In the analyzed period, the highest increases in the unemployment rate compared to the last quarter of 2019 occurred in: Czechia in Q1 2021 (by 1.3 pp), Hungary in Q2 2020 (by 1.3 pp), Poland in Q1 2021 (by 1.2 pp and Slovakia in Q3 2020 (by 1.8 pp). Since the peak unemployment rate readings occurred in different countries in different quarters, it is worth comparing how they changed over the two-year period by comparing data for the final quarters of 2019 and 2021. In this comparison, we note an increase in the unemployment rate of: 0.2 pp in Czechia and Hungary and by 1.1 pp in Slovakia. Poland saw a return to pre-pandemic unemployment rates in Q4 2021.
The V4 economies absorbed the economic shock of the pandemic only to a small extent by reducing weekly hours of work in main job. In Czechia, one can speak of a lack of response of working hours to the pandemic, with a decrease of 0.1 h in 2020, similar to the two previous years. Compared to the last quarter of 2019, the highest decreases in hours worked per week were recorded in Hungary in Q2 2020 (0.4 h), in Poland and in Slovakia in Q1 2021 (0.4 h and 0.5 h respectively). Table 2 provides data on the changes in the number of the employed and unemployed in the V4 countries during the analyzed period.

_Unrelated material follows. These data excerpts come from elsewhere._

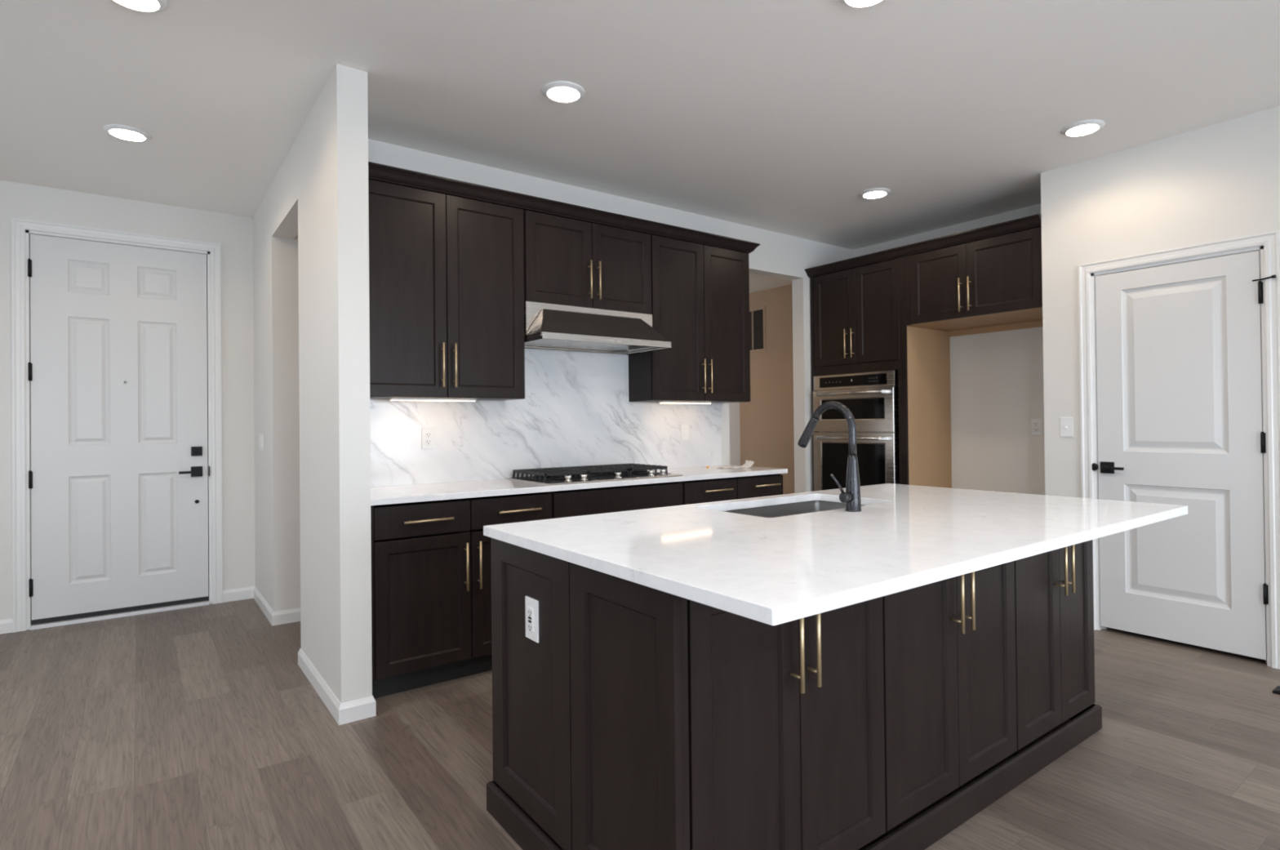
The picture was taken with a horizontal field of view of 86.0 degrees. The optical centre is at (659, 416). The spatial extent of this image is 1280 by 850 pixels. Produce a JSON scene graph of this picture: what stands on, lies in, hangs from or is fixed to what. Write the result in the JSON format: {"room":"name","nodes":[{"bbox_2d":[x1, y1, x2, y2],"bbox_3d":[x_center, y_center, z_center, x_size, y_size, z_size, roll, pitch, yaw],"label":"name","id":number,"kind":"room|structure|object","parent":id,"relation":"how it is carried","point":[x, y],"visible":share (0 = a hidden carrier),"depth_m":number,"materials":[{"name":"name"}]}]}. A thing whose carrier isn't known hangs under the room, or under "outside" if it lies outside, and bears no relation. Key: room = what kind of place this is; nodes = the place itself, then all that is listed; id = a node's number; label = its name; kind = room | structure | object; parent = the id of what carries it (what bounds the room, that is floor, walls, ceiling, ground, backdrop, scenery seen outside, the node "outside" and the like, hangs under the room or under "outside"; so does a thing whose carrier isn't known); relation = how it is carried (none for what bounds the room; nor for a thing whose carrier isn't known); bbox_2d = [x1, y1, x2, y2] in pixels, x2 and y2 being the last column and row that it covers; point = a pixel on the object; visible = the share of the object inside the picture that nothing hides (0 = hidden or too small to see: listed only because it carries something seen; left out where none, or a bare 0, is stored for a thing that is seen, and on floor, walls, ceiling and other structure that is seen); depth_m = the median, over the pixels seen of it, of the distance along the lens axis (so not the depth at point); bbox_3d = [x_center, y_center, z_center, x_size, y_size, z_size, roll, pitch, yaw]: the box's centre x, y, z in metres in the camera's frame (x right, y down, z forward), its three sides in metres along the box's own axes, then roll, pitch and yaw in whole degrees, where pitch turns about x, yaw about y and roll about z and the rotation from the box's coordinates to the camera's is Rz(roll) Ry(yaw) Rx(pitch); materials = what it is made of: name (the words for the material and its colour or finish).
{"room":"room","nodes":[
{"label":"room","id":0,"kind":"room"},
{"bbox_2d":[0,180,255,619],"bbox_3d":[-4.235,-0.063,4.084,3.396,2.757,0.140,0,-1,-37],"label":"wall","id":1,"kind":"structure","parent":0,"point":[234,233],"depth_m":4.83,"materials":[{"name":"white paint"}]},
{"bbox_2d":[0,617,13,634],"bbox_3d":[-4.738,1.275,3.587,1.982,0.083,0.012,0,-1,-37],"label":"baseboard","id":2,"kind":"structure","parent":1,"relation":"attached to","point":[6,624],"depth_m":4.17,"materials":[{"name":"white wood"}]},
{"bbox_2d":[11,217,222,632],"bbox_3d":[-3.564,0.045,4.567,1.082,2.533,0.140,0,-1,-37],"label":"trim","id":3,"kind":"structure","parent":1,"relation":"attached to","point":[21,228],"depth_m":4.26,"materials":[{"name":"white wood"}]},
{"bbox_2d":[27,233,209,630],"bbox_3d":[-3.549,0.085,4.549,0.938,2.452,0.172,0,-1,-37],"label":"door","id":4,"kind":"structure","parent":1,"relation":"in","point":[117,366],"depth_m":4.50,"materials":[{"name":"white wood"}]},
{"bbox_2d":[222,586,300,626],"bbox_3d":[-1.142,1.254,5.774,4.223,0.083,0.878,0,-1,-37],"label":"baseboard","id":5,"kind":"structure","parent":1,"relation":"attached to","point":[290,615],"depth_m":4.56,"materials":[{"name":"white wood"}]},
{"bbox_2d":[253,63,372,703],"bbox_3d":[-2.093,-0.087,3.958,0.123,2.757,2.652,0,-1,-37],"label":"wall","id":6,"kind":"structure","parent":0,"point":[318,193],"depth_m":3.12,"materials":[{"name":"white paint"}]},
{"bbox_2d":[258,432,263,450],"bbox_3d":[-2.714,0.169,4.668,0.009,0.117,0.165,0,-1,-37],"label":"light switch","id":7,"kind":"object","parent":6,"relation":"attached to","point":[260,435],"visible":1,"depth_m":4.64,"materials":[{"name":"white plastic"}]},
{"bbox_2d":[297,648,376,724],"bbox_3d":[-1.547,1.240,3.248,0.147,0.083,0.918,0,-1,-37],"label":"baseboard","id":8,"kind":"structure","parent":6,"relation":"attached to","point":[364,708],"depth_m":2.92,"materials":[{"name":"white wood"}]},
{"bbox_2d":[293,234,740,608],"bbox_3d":[-0.759,-0.088,5.627,4.021,2.757,0.123,0,-1,-37],"label":"wall","id":9,"kind":"structure","parent":0,"point":[734,407],"depth_m":4.37,"materials":[{"name":"white paint"}]},
{"bbox_2d":[524,595,538,642],"bbox_3d":[-0.372,0.586,1.986,0.012,0.120,0.078,0,-1,-37],"label":"wall outlet","id":10,"kind":"object","parent":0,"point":[531,605],"visible":1,"depth_m":1.98,"materials":[{"name":"white plastic"}]},
{"bbox_2d":[527,606,533,631],"bbox_3d":[-0.374,0.586,1.985,0.004,0.067,0.033,0,-1,-37],"label":"receptacle","id":11,"kind":"object","parent":10,"relation":"attached to","point":[530,609],"depth_m":1.98,"materials":[{"name":"white plastic"}]},
{"bbox_2d":[368,138,853,493],"bbox_3d":[0.043,-0.102,4.893,4.411,2.757,0.122,0,-1,-37],"label":"wall","id":12,"kind":"structure","parent":0,"point":[780,255],"depth_m":5.18,"materials":[{"name":"white paint"}]},
{"bbox_2d":[368,179,524,401],"bbox_3d":[-1.206,-0.626,3.667,0.940,1.082,0.331,0,-1,-37],"label":"upper cabinet","id":13,"kind":"object","parent":12,"relation":"attached to","point":[446,272],"depth_m":3.57,"materials":[{"name":"brown wood"}]},
{"bbox_2d":[391,400,475,401],"bbox_3d":[-1.204,-0.087,3.664,0.443,0.003,0.028,0,-1,-37],"label":"diffuser","id":14,"kind":"object","parent":13,"relation":"attached to","point":[391,400],"depth_m":3.69,"materials":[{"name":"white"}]},
{"bbox_2d":[368,161,759,253],"bbox_3d":[-0.483,-1.202,4.217,2.761,0.063,0.342,0,-1,-37],"label":"crown molding","id":15,"kind":"structure","parent":13,"relation":"attached to","point":[376,171],"depth_m":3.90,"materials":[{"name":"brown wood"}]},
{"bbox_2d":[369,348,721,487],"bbox_3d":[-0.608,-0.025,4.307,2.662,0.778,0.019,0,-1,-37],"label":"backsplash","id":16,"kind":"structure","parent":12,"relation":"attached to","point":[575,409],"depth_m":4.23,"materials":[{"name":"white stone"}]},
{"bbox_2d":[421,427,435,448],"bbox_3d":[-1.276,0.117,3.780,0.072,0.117,0.010,0,-1,-37],"label":"wall outlet","id":17,"kind":"object","parent":16,"relation":"attached to","point":[428,434],"visible":1,"depth_m":3.78,"materials":[{"name":"white plastic"}]},
{"bbox_2d":[425,431,431,437],"bbox_3d":[-1.274,0.098,3.778,0.033,0.033,0.003,0,-1,-37],"label":"socket","id":18,"kind":"object","parent":17,"relation":"attached to","point":[428,434],"depth_m":3.78,"materials":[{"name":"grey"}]},
{"bbox_2d":[425,438,431,444],"bbox_3d":[-1.274,0.137,3.778,0.033,0.033,0.003,0,-1,-37],"label":"socket","id":19,"kind":"object","parent":17,"relation":"attached to","point":[428,441],"depth_m":3.78,"materials":[{"name":"grey plastic"}]},
{"bbox_2d":[680,423,688,439],"bbox_3d":[0.181,0.107,4.887,0.072,0.117,0.009,0,-1,-37],"label":"light switch","id":20,"kind":"object","parent":16,"relation":"attached to","point":[684,427],"visible":1,"depth_m":4.88,"materials":[{"name":"white plastic"}]},
{"bbox_2d":[523,209,651,314],"bbox_3d":[-0.479,-0.912,4.223,0.888,0.517,0.331,0,-1,-37],"label":"upper cabinet","id":21,"kind":"object","parent":12,"relation":"attached to","point":[567,261],"visible":0.92,"depth_m":4.09,"materials":[{"name":"brown wood"}]},
{"bbox_2d":[524,301,671,354],"bbox_3d":[-0.425,-0.537,4.147,0.895,0.232,0.469,0,-1,-37],"label":"range hood","id":22,"kind":"object","parent":21,"relation":"attached to","point":[546,326],"visible":0.86,"depth_m":4.03,"materials":[{"name":"silver metal"}]},
{"bbox_2d":[626,235,750,404],"bbox_3d":[0.226,-0.633,4.754,0.874,1.082,0.331,0,-1,-37],"label":"upper cabinet","id":23,"kind":"object","parent":12,"relation":"attached to","point":[700,292],"depth_m":4.62,"materials":[{"name":"brown wood"}]},
{"bbox_2d":[659,402,710,404],"bbox_3d":[0.179,-0.094,4.715,0.428,0.003,0.028,0,-1,-37],"label":"diffuser","id":24,"kind":"object","parent":23,"relation":"attached to","point":[660,402],"depth_m":4.74,"materials":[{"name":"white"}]},
{"bbox_2d":[0,0,1279,249],"bbox_3d":[0.671,-1.574,1.256,8.000,0.120,10.750,0,-1,-37],"label":"ceiling","id":25,"kind":"structure","parent":0,"point":[776,116],"depth_m":3.14,"materials":[{"name":"white paint"}]},
{"bbox_2d":[102,124,151,141],"bbox_3d":[-2.733,-1.454,3.522,0.196,0.016,0.196,0,-1,-37],"label":"recessed light","id":26,"kind":"object","parent":25,"relation":"in","point":[122,131],"visible":1,"depth_m":3.50,"materials":[{"name":"white plastic"}]},
{"bbox_2d":[111,0,167,12],"bbox_3d":[-1.844,-1.471,2.402,0.196,0.016,0.196,0,-1,-37],"label":"recessed light","id":27,"kind":"object","parent":25,"relation":"in","point":[144,6],"visible":1,"depth_m":2.44,"materials":[{"name":"white plastic"}]},
{"bbox_2d":[542,80,585,102],"bbox_3d":[-0.440,-1.480,3.136,0.196,0.016,0.196,0,-1,-37],"label":"recessed light","id":28,"kind":"object","parent":25,"relation":"in","point":[563,91],"visible":1,"depth_m":3.11,"materials":[{"name":"white plastic"}]},
{"bbox_2d":[839,0,884,8],"bbox_3d":[0.729,-1.498,2.420,0.196,0.016,0.196,0,-1,-37],"label":"recessed light","id":29,"kind":"object","parent":25,"relation":"in","point":[851,3],"visible":1,"depth_m":2.47,"materials":[{"name":"white plastic"}]},
{"bbox_2d":[859,187,890,198],"bbox_3d":[1.437,-1.489,4.580,0.196,0.016,0.196,0,-1,-37],"label":"recessed light","id":30,"kind":"object","parent":25,"relation":"in","point":[876,193],"visible":1,"depth_m":4.54,"materials":[{"name":"white plastic"}]},
{"bbox_2d":[1061,119,1104,136],"bbox_3d":[2.211,-1.505,3.586,0.196,0.016,0.196,0,-1,-37],"label":"recessed light","id":31,"kind":"object","parent":25,"relation":"in","point":[1085,127],"visible":1,"depth_m":3.56,"materials":[{"name":"white plastic"}]},
{"bbox_2d":[0,598,1279,849],"bbox_3d":[0.701,1.303,1.235,8.000,0.120,10.750,0,-1,-37],"label":"floor","id":32,"kind":"structure","parent":0,"point":[202,727],"depth_m":2.56,"materials":[{"name":"grey wood"}]},
{"bbox_2d":[370,491,551,697],"bbox_3d":[-1.099,0.837,3.536,0.940,0.884,0.634,0,-1,-37],"label":"base cabinet","id":33,"kind":"object","parent":32,"relation":"on","point":[431,561],"visible":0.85,"depth_m":3.23,"materials":[{"name":"brown wood"}]},
{"bbox_2d":[370,464,787,505],"bbox_3d":[-0.399,0.376,4.084,2.722,0.030,0.617,0,-1,-37],"label":"countertop","id":34,"kind":"structure","parent":33,"relation":"on","point":[388,495],"depth_m":3.64,"materials":[{"name":"white stone"}]},
{"bbox_2d":[506,463,683,484],"bbox_3d":[-0.381,0.332,4.108,0.914,0.056,0.525,0,-1,-37],"label":"cooktop","id":35,"kind":"object","parent":34,"relation":"in","point":[573,474],"visible":1,"depth_m":4.00,"materials":[{"name":"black metal"}]},
{"bbox_2d":[713,459,754,468],"bbox_3d":[0.513,0.330,4.798,0.280,0.052,0.133,-1,0,-1],"label":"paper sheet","id":36,"kind":"object","parent":34,"relation":"on","point":[748,464],"visible":1,"depth_m":4.81,"materials":[{"name":"white paper"}]},
{"bbox_2d":[490,537,689,849],"bbox_3d":[-0.238,0.815,1.839,0.038,0.884,0.948,0,-1,-37],"label":"island end panel","id":37,"kind":"object","parent":32,"relation":"on","point":[590,727],"visible":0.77,"depth_m":1.74,"materials":[{"name":"brown wood"}]},
{"bbox_2d":[551,481,683,518],"bbox_3d":[-0.370,0.833,4.089,0.887,0.884,0.634,0,-1,-37],"label":"base cabinet","id":38,"kind":"object","parent":32,"relation":"on","point":[571,503],"visible":0.08,"depth_m":3.85,"materials":[{"name":"brown wood"}]},
{"bbox_2d":[681,473,782,504],"bbox_3d":[0.333,0.830,4.623,0.875,0.884,0.634,0,-1,-37],"label":"base cabinet","id":39,"kind":"object","parent":32,"relation":"on","point":[695,491],"visible":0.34,"depth_m":4.39,"materials":[{"name":"brown wood"}]},
{"bbox_2d":[687,596,885,849],"bbox_3d":[0.258,0.763,1.803,0.698,0.790,0.372,0,-1,-37],"label":"base cabinet","id":40,"kind":"object","parent":32,"relation":"on","point":[786,720],"visible":0.53,"depth_m":1.66,"materials":[{"name":"brown wood"}]},
{"bbox_2d":[810,256,951,491],"bbox_3d":[1.762,0.045,5.545,0.645,2.437,0.887,0,-1,-37],"label":"oven tower","id":41,"kind":"object","parent":32,"relation":"on","point":[858,314],"visible":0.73,"depth_m":5.25,"materials":[{"name":"brown wood"}]},
{"bbox_2d":[813,370,899,490],"bbox_3d":[1.688,0.198,5.526,0.580,1.082,0.767,0,-1,-37],"label":"wall oven","id":42,"kind":"object","parent":41,"relation":"in","point":[871,397],"visible":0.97,"depth_m":5.32,"materials":[{"name":"silver metal"}]},
{"bbox_2d":[882,560,1017,831],"bbox_3d":[0.837,0.760,2.243,0.752,0.790,0.372,0,-1,-37],"label":"base cabinet","id":43,"kind":"object","parent":32,"relation":"on","point":[949,673],"visible":0.55,"depth_m":2.09,"materials":[{"name":"brown wood"}]},
{"bbox_2d":[1014,539,1094,750],"bbox_3d":[1.395,0.757,2.667,0.646,0.790,0.372,0,-1,-37],"label":"base cabinet","id":44,"kind":"object","parent":32,"relation":"on","point":[1054,599],"visible":0.5,"depth_m":2.53,"materials":[{"name":"brown wood"}]},
{"bbox_2d":[1272,685,1279,694],"bbox_3d":[2.816,1.211,3.037,0.090,0.044,0.140,0,-1,-37],"label":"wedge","id":45,"kind":"object","parent":32,"relation":"on","point":[1277,690],"visible":1,"depth_m":3.06,"materials":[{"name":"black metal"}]},
{"bbox_3d":[0.514,0.813,2.622,2.106,0.884,0.610,0,-1,-37],"label":"base cabinet","id":46,"kind":"object","parent":32,"relation":"on","visible":0},
{"bbox_2d":[486,703,1102,849],"bbox_3d":[0.605,1.207,2.472,2.175,0.092,0.979,0,-1,-37],"label":"baseboard","id":47,"kind":"structure","parent":46,"relation":"attached to","point":[926,828],"depth_m":2.14,"materials":[{"name":"brown wood"}]},
{"bbox_2d":[483,483,1187,625],"bbox_3d":[0.686,0.352,2.357,2.187,0.030,1.264,0,-1,-37],"label":"countertop","id":48,"kind":"structure","parent":46,"relation":"on","point":[775,571],"depth_m":1.89,"materials":[{"name":"white stone"}]},
{"bbox_2d":[724,500,863,517],"bbox_3d":[0.539,0.482,2.691,0.766,0.219,0.441,0,-1,-37],"label":"sink","id":49,"kind":"object","parent":48,"relation":"in","point":[804,507],"visible":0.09,"depth_m":2.97,"materials":[{"name":"grey metal"}]},
{"bbox_2d":[797,400,861,511],"bbox_3d":[0.590,0.141,2.530,0.150,0.397,0.280,0,-1,-37],"label":"faucet","id":50,"kind":"object","parent":48,"relation":"on","point":[851,497],"visible":1,"depth_m":2.46,"materials":[{"name":"black metal"}]},
{"bbox_2d":[739,284,794,493],"bbox_3d":[1.118,-0.103,6.380,0.120,2.757,0.947,0,-1,-37],"label":"wall","id":51,"kind":"structure","parent":0,"point":[766,420],"depth_m":6.37,"materials":[{"name":"beige paint"}]},
{"bbox_2d":[749,306,765,352],"bbox_3d":[0.884,-0.828,6.579,0.008,0.415,0.352,0,-1,-37],"label":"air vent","id":52,"kind":"object","parent":51,"relation":"in","point":[757,315],"visible":0.67,"depth_m":6.52,"materials":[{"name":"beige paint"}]},
{"bbox_2d":[749,273,791,293],"bbox_3d":[-0.496,-1.330,5.173,3.901,0.287,0.947,0,-1,-37],"label":"ceiling","id":53,"kind":"structure","parent":0,"point":[757,282],"depth_m":6.11,"materials":[{"name":"white paint"}]},
{"bbox_2d":[804,213,1041,277],"bbox_3d":[1.806,-1.210,4.997,0.085,0.063,1.867,0,-1,-37],"label":"crown molding","id":54,"kind":"structure","parent":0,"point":[1033,221],"depth_m":4.82,"materials":[{"name":"brown wood"}]},
{"bbox_2d":[853,203,1044,494],"bbox_3d":[2.354,-0.123,5.398,0.120,2.757,1.870,0,-1,-37],"label":"wall","id":55,"kind":"structure","parent":0,"point":[997,388],"depth_m":5.11,"materials":[{"name":"white paint"}]},
{"bbox_2d":[904,226,1042,337],"bbox_3d":[2.313,-0.909,4.813,0.644,0.552,0.966,0,-1,-37],"label":"upper cabinet","id":56,"kind":"object","parent":55,"relation":"attached to","point":[993,284],"visible":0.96,"depth_m":4.64,"materials":[{"name":"brown wood"}]},
{"bbox_2d":[1031,418,1041,435],"bbox_3d":[2.674,0.071,4.870,0.010,0.117,0.072,0,-1,-37],"label":"wall outlet","id":57,"kind":"object","parent":55,"relation":"attached to","point":[1036,424],"visible":1,"depth_m":4.87,"materials":[{"name":"white plastic"}]},
{"bbox_2d":[1040,106,1279,497],"bbox_3d":[4.647,-0.172,1.861,0.746,2.757,6.538,0,-1,-37],"label":"wall","id":58,"kind":"structure","parent":0,"point":[1221,180],"depth_m":3.86,"materials":[{"name":"white paint"}]},
{"bbox_2d":[1060,417,1073,436],"bbox_3d":[2.447,0.061,4.128,0.018,0.117,0.072,0,-1,-37],"label":"light switch","id":59,"kind":"object","parent":58,"relation":"attached to","point":[1066,423],"visible":1,"depth_m":4.13,"materials":[{"name":"white plastic"}]},
{"bbox_2d":[1078,230,1279,669],"bbox_3d":[2.817,0.166,3.739,0.140,2.146,0.899,0,-1,-37],"label":"trim","id":60,"kind":"structure","parent":58,"relation":"attached to","point":[1268,242],"depth_m":3.41,"materials":[{"name":"white wood"}]},
{"bbox_2d":[1092,250,1275,659],"bbox_3d":[2.781,0.193,3.694,0.106,2.041,0.846,0,-1,-37],"label":"door","id":61,"kind":"structure","parent":58,"relation":"in","point":[1180,387],"depth_m":3.67,"materials":[{"name":"white wood"}]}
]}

In Czechia, employment was increasing in 2018–2019; as a result of the pandemic, a reversal of this trend (decrease in employment) was noted. A renewed increase in employment occurred in the last two quarters analyzed. Similar trends occurred in Slovakia, which, despite five quarters of employment growth, did not regain its pre-pandemic employment level until Q4 2021. Employment levels higher than in Q4 2019 were recovered by Hungary (in Q4 2021) and Poland (already in Q4 2020). Between Q4 2019 and Q4 2021, employment fell by 3.1% in Czechia and 1.5% in Slovakia; 0.6% employment growth was recorded in Hungary, and 2.7% employment growth was recorded in Poland.
The number of unemployed people changes in the opposite direction to the number of employed people. In the V4 economies, unemployment deepened in the first two quarters of 2020 (with Czechia as an exception, where unemployment was still falling in Q1 2020). Due to a lower baseline than for the employed, the percentage changes in the number of the unemployed are correspondingly higher. Between Q4 2019 and Q4 2021, the number of the unemployed increased by 8.9% in Czechia, by 15.1% in Hungary, by 18% in Slovakia, and by 2.7% in Poland.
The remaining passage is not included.